Re: massive performance hit when using "Limit 1" - Mailing list pgsql-general

From Richard Huxton
Subject Re: massive performance hit when using "Limit 1"
Date
Msg-id 4395875A.6080303@archonet.com
Whole thread Raw
In response to massive performance hit when using "Limit 1"  (Rich Doughty <rich@opusvl.com>)
Responses Re: massive performance hit when using "Limit 1"
List pgsql-general
Rich Doughty wrote:
>
> This one goes nuts and doesn't return. is there any way i can
> force a query plan similar to the one above?
>
>   EXPLAIN SELECT _t.* FROM
>        tokens.ta_tokens       _t INNER JOIN
>        tokens.ta_tokens_stock _s ON _t.token_id = _s.token_id
>   WHERE
>        _s.retailer_id = '96599' AND
>        _t.value       = '10'
>   ORDER BY
>        _t.number ASC
>   LIMIT '1';
>                                                     QUERY PLAN
> -------------------------------------------------------------------------------------------------------------------
>
>  Limit  (cost=0.00..14967.39 rows=1 width=27)
>    ->  Nested Loop  (cost=0.00..22316378.56 rows=1491 width=27)
>          ->  Index Scan using ta_tokens_number_key on ta_tokens _t
> (cost=0.00..15519868.33 rows=1488768 width=27)
>                Filter: ((value)::numeric = 10::numeric)
>          ->  Index Scan using ta_tokens_stock_pkey on ta_tokens_stock
> _s  (cost=0.00..4.55 rows=1 width=4)
>                Index Cond: (("outer".token_id)::integer =
> (_s.token_id)::integer)
>                Filter: ((retailer_id)::integer = 96599)
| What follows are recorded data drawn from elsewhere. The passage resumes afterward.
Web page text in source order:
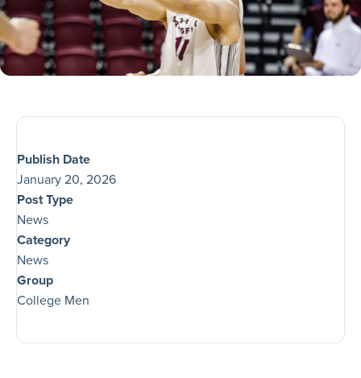
Publish Date
January 20, 2026
Post Type
News
Category
News
Group
College Men
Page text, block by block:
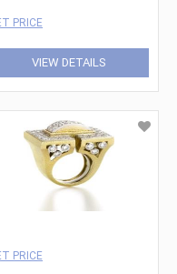
PRICE
VIEW DETAILS
PRICE
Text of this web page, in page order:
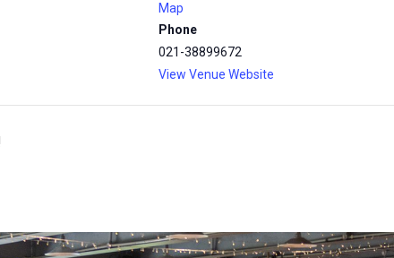
Map
Phone
021-38899672
View Venue Website

I *think* what's happening here is that PG thinks it will use the index
on _t.number (since you are going to sort by that anyway) and pretty
soon find a row that will:
   1. have value=10
   2. join to a row in _s with the right retailer_id
It turns out that isn't the case, and so the query takes forever.
Without knowing what "value" and "number" mean it's difficult to be
sure, but I'd guess it's the "token_id" join part that's the problem,
since at a guess a high-numbered retailer will have tokens with
high-numbered "retailer_id".

If you'd posted EXPLAIN ANALYSE then we'd be able to see what actually
did happen.

Try the same query but with a low retailer_id (100 or something) and see
if it goes a lot quicker. If that is what the problem is, try changing
the ORDER BY to something like "_s.retailer_id, _t.value, _t.number" and
see if that gives the planner a nudge in the right direction.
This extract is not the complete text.